#### Records shown ####

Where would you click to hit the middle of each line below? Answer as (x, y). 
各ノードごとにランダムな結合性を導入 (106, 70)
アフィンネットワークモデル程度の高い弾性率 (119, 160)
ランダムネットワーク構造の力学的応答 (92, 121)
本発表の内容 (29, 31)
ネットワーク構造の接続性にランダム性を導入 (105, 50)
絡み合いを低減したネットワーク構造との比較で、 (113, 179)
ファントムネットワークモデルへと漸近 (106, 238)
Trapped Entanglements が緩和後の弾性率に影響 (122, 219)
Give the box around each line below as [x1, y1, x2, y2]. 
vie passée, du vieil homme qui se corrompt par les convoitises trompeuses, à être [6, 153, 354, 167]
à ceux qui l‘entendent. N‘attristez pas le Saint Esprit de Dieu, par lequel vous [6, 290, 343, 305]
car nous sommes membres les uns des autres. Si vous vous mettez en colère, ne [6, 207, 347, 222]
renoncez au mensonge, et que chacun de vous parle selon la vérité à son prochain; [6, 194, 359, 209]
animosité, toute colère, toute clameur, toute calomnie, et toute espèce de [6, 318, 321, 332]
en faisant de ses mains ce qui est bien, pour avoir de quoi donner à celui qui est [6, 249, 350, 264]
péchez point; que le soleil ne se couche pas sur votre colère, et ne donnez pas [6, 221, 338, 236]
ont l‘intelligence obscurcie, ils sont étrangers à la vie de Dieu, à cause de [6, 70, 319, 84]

####
#### Records shown ####

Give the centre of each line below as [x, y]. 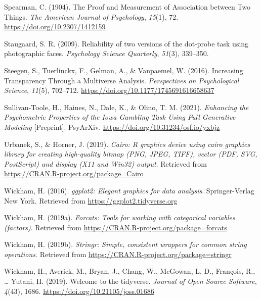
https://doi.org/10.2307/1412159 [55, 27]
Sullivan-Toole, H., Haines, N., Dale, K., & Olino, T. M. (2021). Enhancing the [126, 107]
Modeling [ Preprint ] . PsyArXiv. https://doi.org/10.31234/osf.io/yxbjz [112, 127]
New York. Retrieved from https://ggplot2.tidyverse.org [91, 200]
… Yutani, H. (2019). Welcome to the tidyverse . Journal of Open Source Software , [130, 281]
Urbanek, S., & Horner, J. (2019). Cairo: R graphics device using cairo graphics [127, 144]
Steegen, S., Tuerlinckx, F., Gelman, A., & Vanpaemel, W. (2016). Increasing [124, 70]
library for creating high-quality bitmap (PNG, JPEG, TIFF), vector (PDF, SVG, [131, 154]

####

> _Description of the task_: Take the lines above from the one containing "Where would you" to the one containing "animosité, toute colère, toute" and retype them exactly, both ends included, with nothing added.

> _Task solution_:
Where would you click to hit the middle of each line below? Answer as (x, y). 
各ノードごとにランダムな結合性を導入 (106, 70)
アフィンネットワークモデル程度の高い弾性率 (119, 160)
ランダムネットワーク構造の力学的応答 (92, 121)
本発表の内容 (29, 31)
ネットワーク構造の接続性にランダム性を導入 (105, 50)
絡み合いを低減したネットワーク構造との比較で、 (113, 179)
ファントムネットワークモデルへと漸近 (106, 238)
Trapped Entanglements が緩和後の弾性率に影響 (122, 219)
Give the box around each line below as [x1, y1, x2, y2]. 
vie passée, du vieil homme qui se corrompt par les convoitises trompeuses, à être [6, 153, 354, 167]
à ceux qui l‘entendent. N‘attristez pas le Saint Esprit de Dieu, par lequel vous [6, 290, 343, 305]
car nous sommes membres les uns des autres. Si vous vous mettez en colère, ne [6, 207, 347, 222]
renoncez au mensonge, et que chacun de vous parle selon la vérité à son prochain; [6, 194, 359, 209]
animosité, toute colère, toute clameur, toute calomnie, et toute espèce de [6, 318, 321, 332]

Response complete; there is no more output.